(Requirement)
Using the records that follow, count the lines containing the word "GenBank" and give that number only.

====== Data for analysis

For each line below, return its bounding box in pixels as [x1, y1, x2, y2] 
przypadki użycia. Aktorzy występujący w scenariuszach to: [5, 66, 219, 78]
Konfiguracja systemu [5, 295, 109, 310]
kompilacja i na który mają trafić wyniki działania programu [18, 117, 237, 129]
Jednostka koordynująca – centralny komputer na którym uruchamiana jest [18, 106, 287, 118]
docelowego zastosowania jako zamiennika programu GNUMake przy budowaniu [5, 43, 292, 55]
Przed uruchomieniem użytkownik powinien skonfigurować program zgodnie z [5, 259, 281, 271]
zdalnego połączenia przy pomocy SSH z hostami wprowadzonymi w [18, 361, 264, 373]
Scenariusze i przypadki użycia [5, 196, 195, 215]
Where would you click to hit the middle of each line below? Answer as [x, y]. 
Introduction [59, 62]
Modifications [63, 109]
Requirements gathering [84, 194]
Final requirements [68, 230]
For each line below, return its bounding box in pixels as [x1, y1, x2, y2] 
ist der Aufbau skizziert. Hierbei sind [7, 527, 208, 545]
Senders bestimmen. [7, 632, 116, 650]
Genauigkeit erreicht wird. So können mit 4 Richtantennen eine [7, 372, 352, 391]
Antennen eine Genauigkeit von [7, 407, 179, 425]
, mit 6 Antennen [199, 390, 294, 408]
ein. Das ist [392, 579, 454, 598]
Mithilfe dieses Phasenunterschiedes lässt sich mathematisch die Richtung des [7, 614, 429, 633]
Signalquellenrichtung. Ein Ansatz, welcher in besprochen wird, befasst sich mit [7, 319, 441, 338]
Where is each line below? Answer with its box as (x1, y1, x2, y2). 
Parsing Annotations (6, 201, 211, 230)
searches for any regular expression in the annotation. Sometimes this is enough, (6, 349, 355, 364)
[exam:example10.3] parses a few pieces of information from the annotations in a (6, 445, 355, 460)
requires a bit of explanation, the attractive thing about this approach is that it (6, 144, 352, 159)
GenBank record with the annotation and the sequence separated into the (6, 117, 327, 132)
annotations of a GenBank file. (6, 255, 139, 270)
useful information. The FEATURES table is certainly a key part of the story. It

============
====== Data for analysis

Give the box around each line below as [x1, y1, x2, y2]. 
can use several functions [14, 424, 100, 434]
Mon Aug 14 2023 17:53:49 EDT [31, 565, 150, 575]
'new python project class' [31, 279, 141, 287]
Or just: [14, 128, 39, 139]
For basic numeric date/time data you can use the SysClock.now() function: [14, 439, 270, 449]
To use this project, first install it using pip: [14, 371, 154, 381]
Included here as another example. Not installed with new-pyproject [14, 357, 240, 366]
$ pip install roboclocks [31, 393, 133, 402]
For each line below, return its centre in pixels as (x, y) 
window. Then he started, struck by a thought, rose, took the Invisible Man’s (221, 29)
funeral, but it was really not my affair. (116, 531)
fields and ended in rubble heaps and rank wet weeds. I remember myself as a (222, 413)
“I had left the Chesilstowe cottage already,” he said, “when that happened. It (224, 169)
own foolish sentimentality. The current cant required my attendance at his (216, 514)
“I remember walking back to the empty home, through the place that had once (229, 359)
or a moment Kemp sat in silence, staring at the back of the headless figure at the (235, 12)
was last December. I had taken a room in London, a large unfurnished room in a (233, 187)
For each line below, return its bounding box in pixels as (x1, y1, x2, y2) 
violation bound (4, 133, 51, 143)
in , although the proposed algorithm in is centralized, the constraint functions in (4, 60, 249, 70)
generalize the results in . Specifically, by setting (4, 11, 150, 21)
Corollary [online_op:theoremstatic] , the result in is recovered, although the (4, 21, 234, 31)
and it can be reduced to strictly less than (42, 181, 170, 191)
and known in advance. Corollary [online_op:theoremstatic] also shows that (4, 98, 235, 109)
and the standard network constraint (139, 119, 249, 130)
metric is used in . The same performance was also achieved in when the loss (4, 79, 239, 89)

============

(Result of the task)
2